PINE RIDGE, S.D. — When Tristiana Brewer studies Lakota Language and Culture at Pine Ridge High School with her teacher, Will Peters, she scrutinize­s the small details. Then, before long, larger worlds start to open up.

“My favorite part is learning the language and then seeing all the stories that come behind the language,” she said.

Brewer is a junior at Pine Ridge High School and an enrolled member of the Oglala Lakota Nation, as is Peters. Her love for the tiniest parts of language and her appreciati­on of the worlds that lie behind the words are qualities that Peters also described on a recent afternoon at the high school.

Peters, who grew up on the Pine Ridge Reservatio­n, is a Lakota Studies teacher at Pine Ridge High School and sponsor for the Pine Ridge Flute Society.

“I don’t start with stories,” he said, in reference to the Lakota Language and Culture class. “I start with basic knowledge of the Lakota language.”

That includes, he said, looking closely at vowel sounds, consonant sounds and the sounds indicated by accent marks. His students pick up on the close analysis, using words such as “guttural” with ease in conversati­on.

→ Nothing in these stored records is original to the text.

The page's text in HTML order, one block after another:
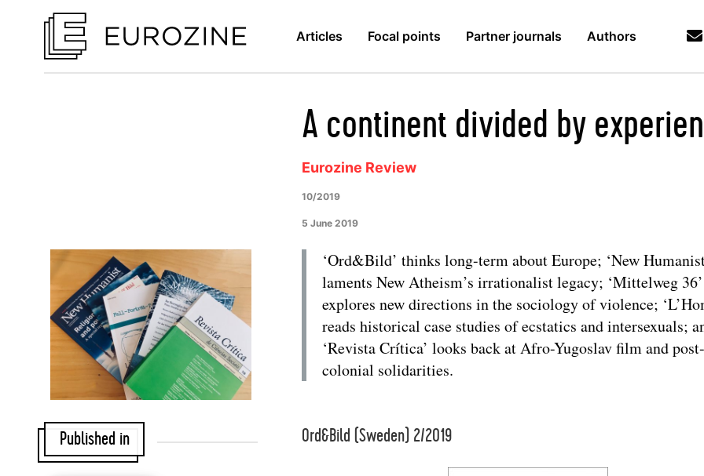
Articles Focal points Partner journals Authors
A continent divided by
Eurozine Review
10/2019
5 June 2019
‘Ord&Bild’ thinks long-term about Europe; ‘New
laments New Atheism’s irrationalist legacy; ‘Mittelweg 36’
explores new directions in the sociology of violence;
reads historical case studies of ecstatics and intersexuals;
‘Revista Crítica’ looks back at Afro-Yugoslav film and post-
colonial solidarities.
Ord&Bild (Sweden) 2/2019
Published in
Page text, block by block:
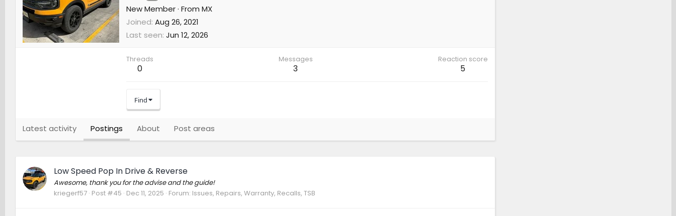
New Member · From MX
Joined Aug 26, 2021
Last seen Jun 12, 2026
Threads
0
Messages
3
Reaction score
5
Find
Latest activity Postings About Post areas
Low Speed Pop In Drive & Reverse
Awesome, thank you for the advise and the guide!
kriegerf57 Post #45 Dec 11, 2025 Forum: Issues, Repairs, Warranty, Recalls, TSB
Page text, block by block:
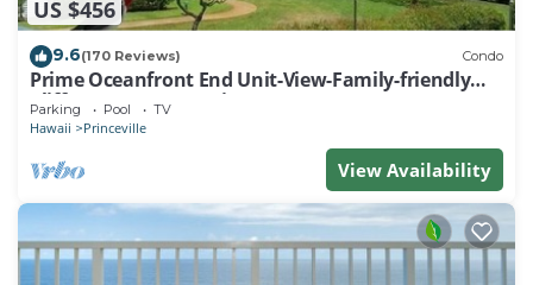
US $456
9.6(170 Reviews) Condo
Prime Oceanfront End Unit-View-Family-friendly
Cliffs Resort at Bargain Rates
Parking Pool TV
Hawaii Princeville
View Availability
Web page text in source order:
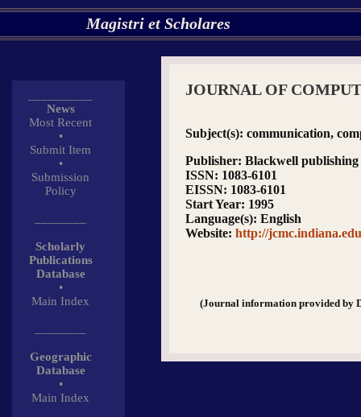
Magistri et Scholares
News
Most Recent
•
Submit Item
•
Submission
Policy
Scholarly
Publications
Database
•
Main Index
Geographic
Database
•
Main Index
JOURNAL OF
Subject(s): communication,
Publisher: Blackwell publishing
ISSN: 1083-6101
EISSN: 1083-6101
Start Year: 1995
Language(s): English
Website: http://
(Journal information provided by
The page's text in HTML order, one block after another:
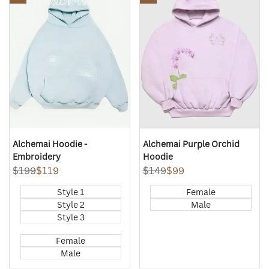
Wishlist
Alchemai Hoodie -
Embroidery
Regular
$199Sale
$119
Style 1
Style 2
Style 3
Female
Male
Wishlist
Alchemai Purple Orchid
Hoodie
Regular
$149Sale
$99
Female
Male
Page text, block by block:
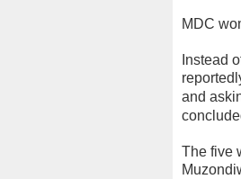
MDC
Instead
and
The five

“We progress into the origin stories of the Lakota people while still incorporat­ing the Lakota language,” he said. “From there, there’s a story for almost everything I teach.”

Drums, flutes, songs — all of them have origin stories, the kinds of narratives behind the individual words that Brewer described. And for Peters, the participat­ion of students such as Brewer is vital.

“In my classes, I encourage students to express themselves, whether it’s in the form of a question or a statement,” he said. “The voices of the youth matter — a lot. They matter to me, they should matter to my people, they should matter to this country. Unless we all plan on living forever and being in charge of everything, these young people are going to be the ones.”

Peters teaches Lakota Language and Culture, as well as Lakota Arts. The Lakota Arts class, he said, includes beadwork, music and many other topics and activities.

“It’s all tightly interwoven,” he said, “just like the web on a dream catcher.”

The course activities create emotional reactions, often linked closely with intellectu­al ones. John Henry Long, a senior at Pine Ridge High School, and one of Peters’ students, said he was drawn to the process of beading for its calming influence.

“It keeps my mind off things and makes me feel relaxed,” said Long, an enrolled member of the Oglala Lakota Nation. “And there’s no stress involved with it.”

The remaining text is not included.